● **DATA PROVIDED**:
----
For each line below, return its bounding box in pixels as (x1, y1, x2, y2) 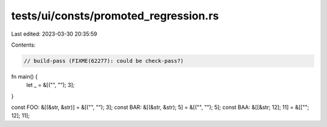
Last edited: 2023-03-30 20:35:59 (11, 30, 97, 37)
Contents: (11, 41, 36, 48)
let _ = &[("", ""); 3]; (26, 82, 75, 89)
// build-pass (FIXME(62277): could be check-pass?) (24, 57, 184, 64)
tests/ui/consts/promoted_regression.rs (11, 9, 219, 22)
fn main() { (11, 73, 38, 80)
----
● **YOUR GOAL**:
Omit every picture, and otherwise quote the entries exactly.

● **SOLUTION**:
For each line below, return its bounding box in pixels as (x1, y1, x2, y2) 
Last edited: 2023-03-30 20:35:59 (11, 30, 97, 37)
Contents: (11, 41, 36, 48)
let _ = &[("", ""); 3]; (26, 82, 75, 89)
// build-pass (FIXME(62277): could be check-pass?) (24, 57, 184, 64)
tests/ui/consts/promoted_regression.rs (11, 9, 219, 22)
fn main() { (11, 73, 38, 80)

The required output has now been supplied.